FirstMark Horizon Acquisition Corp. (NYSE:FMAC) announced this afternoon that its shareholders have voted to approve its combination with internet service provider (ISP) Starry in a special meeting held on March 16.
The SPAC did not disclose information on redemption amounts, but holders of 38,888,136 shares of FMAC were present at Wednesday’s meeting, representing 75.15% of FMAC’s common stock.
Earlier this month, FirstMark Horizon entered into a Non-Redemption Agreement alongside certain accredited investors and Starry Group Holdings. Certain investors of FirstMark agreed not to redeem their shares, representing 2,398,613 shares in the aggregate, at the Starry completion vote.
This transaction has a Minimum Cash Condition of $300 million, but there is a $109 million PIPE and $21 million from the Series Z Investment, which lowered that threshold to $170 million. The non-redemption agreement lowered that threshold even further to approximately $146 million.
The parties did not disclose an exact timeline for closing, but the combined company is expected to begin trading shortly on the New York Stock Exchange under the symbol “STRY” once the deal is completed.

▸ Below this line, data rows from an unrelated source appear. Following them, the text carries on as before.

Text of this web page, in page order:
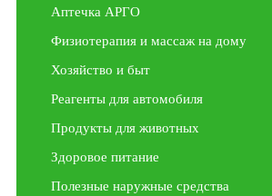
Аптечка АРГО
Физиотерапия и массаж на дому
Хозяйство и быт
Реагенты для автомобиля
Продукты для животных
Здоровое питание
Полезные наружные средства
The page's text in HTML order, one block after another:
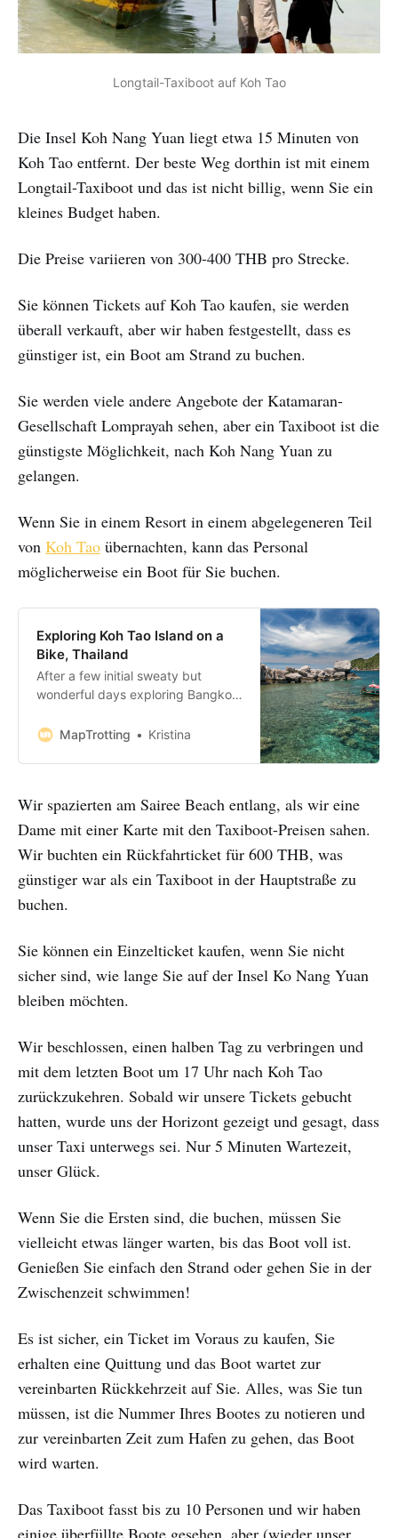
Longtail-Taxiboot auf Koh Tao
Die Insel Koh Nang Yuan liegt etwa 15 Minuten von
Koh Tao entfernt. Der beste Weg dorthin ist mit einem
Longtail-Taxiboot und das ist nicht billig, wenn Sie ein
kleines Budget haben.
Die Preise variieren von 300-400 THB pro Strecke.
Sie können Tickets auf Koh Tao kaufen, sie werden
überall verkauft, aber wir haben festgestellt, dass es
günstiger ist, ein Boot am Strand zu buchen.
Sie werden viele andere Angebote der Katamaran-
Gesellschaft Lomprayah sehen, aber ein Taxiboot ist die
günstigste Möglichkeit, nach Koh Nang Yuan zu
gelangen.
Wenn Sie in einem Resort in einem abgelegeneren Teil
von Koh Tao übernachten, kann das Personal
möglicherweise ein Boot für Sie buchen.
Exploring Koh Tao Island on a
Bike, Thailand
After a few initial sweaty but
wonderful days exploring Bangkok,
head to the coast for some relaxing
our true SE Asia odyssey than on
see every time you Google
‘Thailand’, so after
MapTrotting Kristina
Wir spazierten am Sairee Beach entlang, als wir eine
Dame mit einer Karte mit den Taxiboot-Preisen sahen.
Wir buchten ein Rückfahrticket für 600 THB, was
günstiger war als ein Taxiboot in der Hauptstraße zu
buchen.
Sie können ein Einzelticket kaufen, wenn Sie nicht
sicher sind, wie lange Sie auf der Insel Ko Nang Yuan
bleiben möchten.
Wir beschlossen, einen halben Tag zu verbringen und
mit dem letzten Boot um 17 Uhr nach Koh Tao
zurückzukehren. Sobald wir unsere Tickets gebucht
hatten, wurde uns der Horizont gezeigt und gesagt, dass
unser Taxi unterwegs sei. Nur 5 Minuten Wartezeit,
unser Glück.
Wenn Sie die Ersten sind, die buchen, müssen Sie
vielleicht etwas länger warten, bis das Boot voll ist.
Genießen Sie einfach den Strand oder gehen Sie in der
Zwischenzeit schwimmen!
Es ist sicher, ein Ticket im Voraus zu kaufen, Sie
erhalten eine Quittung und das Boot wartet zur
vereinbarten Rückkehrzeit auf Sie. Alles, was Sie tun
müssen, ist die Nummer Ihres Bootes zu notieren und
zur vereinbarten Zeit zum Hafen zu gehen, das Boot
wird warten.
Das Taxiboot fasst bis zu 10 Personen und wir haben
einige überfüllte Boote gesehen, aber (wieder unser

FirstMark initially announced its $1.6 billion combination with Starry last year on October 7. Boston-based Starry provides wireless internet to consumers at gigabit speeds using narrow-wave technology.
All other proposals on the ballot, such as the equity inventive plan, ESPP, and exchange proposal, were also passed. For the full results of the vote click here.
- Goldman Sachs & Co. LLC served as financial advisor to Starry and placement agent to FirstMark Horizon Acquisition Corp.
- Credit Suisse served as financial advisor and capital markets advisor to FirstMark.
- Latham & Watkins LLP acted as legal advisor to Starry.
- Skadden, Arps, Slate, Meagher & Flom LLP acted as legal advisor to FirstMark.